Selain membahas berbagai masalah tentang pacaran, pada bab keenam dan ketujuh, buku ini menghadirkan bagaimana seharusnya cinta ini diarahkan dan dijaga, penjelasan tentang khitbah yang sering dikenal kucing dalam karung, padahal ada proses perkenalan. Bila sudah mendapatkan yang disenangi, yang kita pun cenderung kepadanya, lanjutkan ke proses khitbah (peminangan). Khitbah bukanlah pacaran dalam bentuk islami. Untuk saling mengenal, boleh saja lelaki bertemu dengan wanita yang dikhitbahnya untuk melakukan perkenalan (ta’aruf). Hanya saja, harus ada mahramnya yang menemani.
Pada bab yang kedelapan, Felix Siauw menghimbau bila belum siap untuk menikah, jangan coba mengumbar cinta. Coba alihkan cinta ke jalan yang bermanfaat lagi halal juga berpahala. Perbanyak shaum dan mengingat Allah, semoga hati kita diberikan ketenangan oleh Allah untuk menjaga ketaatan sampai waktunya.
Udah Putus, Galau, nih! Gimana Bisa Move On? Merupakan bab yang kesembilan. Di buku ini dijelaskan bahwa bagi anak muda yang ribet karena galau dan belum bisa menggapai tahap nikah, ada beberapa poin yang bisa membantu meminimalisasi galau karena cinta, diantaranya mengingat Allah akan membuat galau karena cinta menjadi ketenangan, gabungkan diri dalam perjuangan Islam, baca kisah-kisah Rasulullah saw, sahabat, dan panglima-panglima Islam, dan find your positive hobby yang bisa mengalihkan kita.

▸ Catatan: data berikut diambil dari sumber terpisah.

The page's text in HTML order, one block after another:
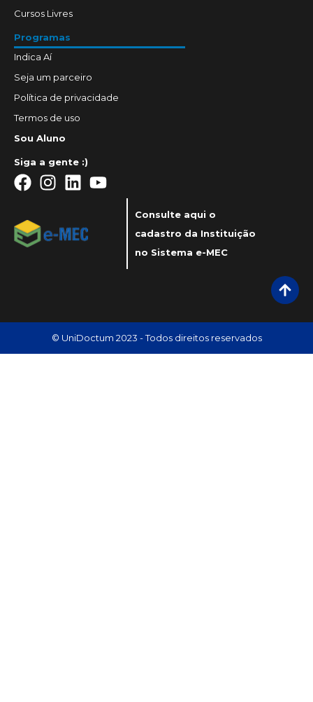
Cursos Livres
Programas
Indica Aí
Seja um parceiro
Política de privacidade
Termos de uso
Sou Aluno
Siga a gente :)
Consulte aqui o
cadastro da Instituição
no Sistema e-MEC
© UniDoctum 2023 - Todos direitos reservados

Pada bab kesepuluh, Yang Muda Yang Bercinta, telah dijelaskan bahwa mempunyai cinta tidak mengharuskan mengumbar cinta. Mencintai tidak berarti membolehkan segala yang dilarang Allah. Menunda cinta sampai pada waktunya, itulah kata yang tepat. Jangan menodai  cinta dengan mengatasnamakan cinta atas pekerjaan nafsu. Bila memang belum saatnya, jangan memaksa. Mungkin waktu memang guru yang paling tepat untuk mengajari cinta agar ia sejati.
Pada bab yang terakhir terdapat beberapa tips bagaimana seharusnya kita mempersiapkan diri menuju cinta hakiki, jenjang pernikahan yang diridhai Allah. Pertama, mari memantaskan diri menjadi seorang suami atau istri yang baik bagi keluarga kita kelak, sehingga pantas bagi kita untuk dipilih dalam membangun mahligai pernikahan. Kedua, dengan meminta perantara kepada seseorang yang telah menikah, yang tentunya memiliki informasi dari pasangannya. Ketiga, lakukan apa-apa yang diwajibkan oleh Allah. Keempat, tambahkan dengan perkara-perkara sunnah.
Kelebihannya, buku ini sangat menarik dan atraktif, karena setiap analogi cerdas yang diungkapkan itu disertai visualisasi yang keren, dijamin gaya icon-icon gambar pada buku ini tidak membuat kita bosan untuk terus membaca buku ini. Mereka setia menemani ekspresi yang kita buat, ada sedih, senang, jengkel bahkan pipi yang bersemu merah turut membuat hati kita jadi hangat. 
Tapi menurut saya buku ini karena bernuansa pink mencolok sehingga kurang pantas kalau lelaki membaca buku pink ini di tempat umum, jadi sebaiknya ada yang warna biru, tapi otomatis akan mengubah isi dari bukunya mungkin sehingga bahasannya lebih pada objek lelaki. Walaupun demikian, isinya ternyata tidak hanya diperuntukan untuk perempuan, tapi untuk lelaki juga.

Namun ada beberapa catatan yang bisa menjadi perhatian untuk upaya penyempurnaan buku ini. Perlu konsisten terutama saat memuat ayat-ayat Al Quran. Di mana ada sebagian yang memakai tanda baca (harakaat) ada juga yang tidak (gundul). Menurut saya perlu ditambahkan tanda baca serta ditambahkan cara bacanya juga biar yang belum bisa baca bisa belajar membaca ayat Al Quran dengan buku ini.